Come ben sapete la politica è una delle mie passioni e anche se sto vivendo un momento politicamente un pò particolare oggi vorrei sottoporre alla vostra attenzione un commento di Vito Schipesi che a sua volta riprende un'articolo di Caldarola. Le frasi in rosso sono quelle che condivido maggiormente e che in parte ho vissuto sulla pelle come coordinatore provvisorio protempore inesperto chipiùnehapiùnemetta del comitato vicano. E' un'amara riflessione ed ha uno scopo, un fine , naturalmente costruttivo e non distruttivo .
Leggendo l’articolo di Peppino Caldarola , ho risolto un enigma che mi ponevo da tempo. Se il Pd in definitiva abbia offerto alla politica italiana qualcosa di nuovo. La risposta è stata negativa. Anche la
presunta unificazione, in un partito, delle due componenti interessate all’incontro tra marxismo e cattolicesimo, caro al sentimento di ineluttabilità di Aldo Moro, e che ha coinvolto i
post comunisti ed i post confessionali cattolici italiani, sa tanto di antico.
E’ emerso il vecchio
compromesso storico, inseguito da anni in piena prima repubblica e bloccato solo con la tragica scomparsa dello Statista cattolico.
Lo stesso che è stato pensato allora per sbancare il tavolo della democrazia e mettere fuori gioco sia il socialismo riformista sia il liberalismo pragmatico dello Stato necessario. Il nuovo partito è simile all’equilibrio sostanziale tra la maggioranza a centralità democristiana e l’opposizione a centralità marxista del vecchio consociativismo.
La particolarità si rispecchia soltanto nella riflessione che, con il venir meno del centralismo democratico dell’esperienza marxista, il nuovo partito è stato influenzato maggiormente
dall’aspetto tattico della vecchia Dc, dove e quando
non si risparmiavano munizioni nella lotta intestina, per compattarsi subito dopo in presenza della divisione degli spazi di potere.

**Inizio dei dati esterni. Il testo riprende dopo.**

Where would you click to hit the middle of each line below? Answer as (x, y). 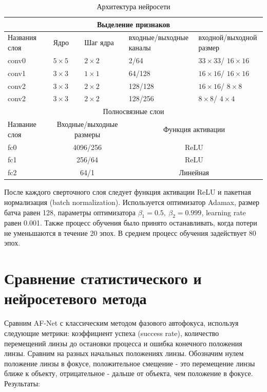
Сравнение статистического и (103, 278)
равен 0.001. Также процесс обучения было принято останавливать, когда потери (131, 223)
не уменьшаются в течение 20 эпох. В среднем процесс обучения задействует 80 (130, 232)
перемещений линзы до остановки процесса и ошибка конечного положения (123, 343)
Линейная (194, 172)
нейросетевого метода (75, 298)
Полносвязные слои (133, 111)
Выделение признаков (133, 24)
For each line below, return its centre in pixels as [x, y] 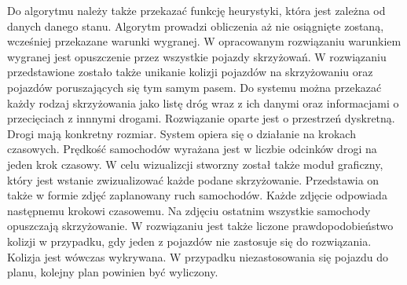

La presenza all’interno di
anime teoricamente così differenti, da sembrare persino del
tutto inconciliabili impone, oggi come imponeva allora,
il metodo dell’immobilismo nell’attività propositiva del partito e la chiusura culturale alle riforme ed alle novità in genere. Contava allora, come conta ora, più ciò che si lasciava intendere di ciò che si faceva. La politica delle parole, cara a Veltroni, anziché la politica dei fatti.
Il PD è un puzzle dove le tessere si scompongono su ogni questione, per ricomporsi solo al sopraggiungere della necessità dell’unità strumentale per
conquistare il proprio spazio di interdizione. La forza di ciascuno consiste solo nella sua capacità di poter impedire. E’ un
campo di battaglia dove la tensione si avverte a naso. Veltroni acquista consenso solo se riesce a dividere. La sua forza è in definitiva solo quella sua debolezza che lo mantiene in vita. “Sulla carta - sostiene Caldarola - più il Pd si divide in ex Ds ed ex Popolari, con altre correnti di contorno, più il segretario può sentirsi in sella. A meno di un patto
doroteo fra diessini e popolari che lo butti per aria, la nuova divisione nel Pd lascia un po’ di tempo da vivere, politicamente, a Veltroni”.